The richer whites generally fared rather better, with the tasters commenting on a much more sensitive use of oak these days – older wood for gentle integration rather than ‘slap me about the chops with a freshly cut stave’ aromas.
‘Some of these white wines are great for the ABC crowd, because they have similar weight and body to Chardonnay to go with food, but they are very different,’ said Bread Street Kitchen’s Nigel Lister. Though ironically half of the white medals did, in fact, go to… er, Chardonnay, the wines were, as Lister pointed out, food-friendly.
This was borne out by the success of the Domaine Begude Chardonnay, which picked up a Food Match award for a sensitive pas-de-deux with a plate of veal, but in fact the tasters were pleased with all their medal winners.
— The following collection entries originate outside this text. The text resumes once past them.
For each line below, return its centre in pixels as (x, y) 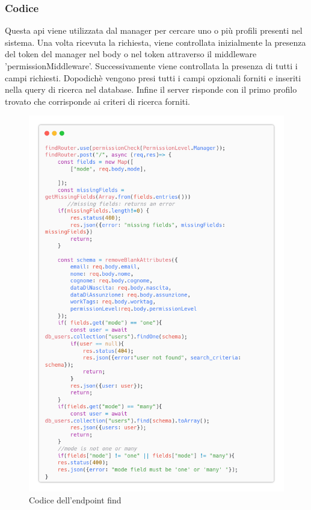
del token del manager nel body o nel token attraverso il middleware (131, 54)
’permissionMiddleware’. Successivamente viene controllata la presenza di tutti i (151, 66)
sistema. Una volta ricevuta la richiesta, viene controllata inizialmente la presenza (155, 42)
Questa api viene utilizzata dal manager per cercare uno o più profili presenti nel (154, 30)
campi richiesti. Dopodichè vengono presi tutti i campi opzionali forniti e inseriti (153, 77)
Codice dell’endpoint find (75, 499)
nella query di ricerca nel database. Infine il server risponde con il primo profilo (151, 89)
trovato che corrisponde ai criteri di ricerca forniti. (98, 101)
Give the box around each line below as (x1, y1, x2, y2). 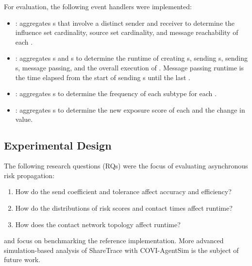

‘They were characterful, and there was some complexity – they were especially good for the price,’ said Guillaume Mahaut of The Jugged Hare.
‘The Rhône varietals were lovely, with texture, length and minerality,’ agreed Michael Harrison of Henley Hotel du Vin. ‘The acidity has been really well managed throughout the range.’
While the reds’ record this year of a Gold, four Silvers and a couple of Bronzes was its best haul yet in SWA, there were more caveats than for the whites, most of them centred around tannins. The tasters didn’t mind a bit of rusticity, but when that tipped over into wines that made their gums bleed, they were quick to kick the offenders out.
At the lower prices it tended to be single varietal Pays d’Oc, with the AC wines kicking in around the £8 mark. Above £10 we saw wines with pretensions of grandeur, frequently with several years of ageing, some of which were pretty good value. This remains one of the few areas of the competition where you can get a six-year-old wine for under £10.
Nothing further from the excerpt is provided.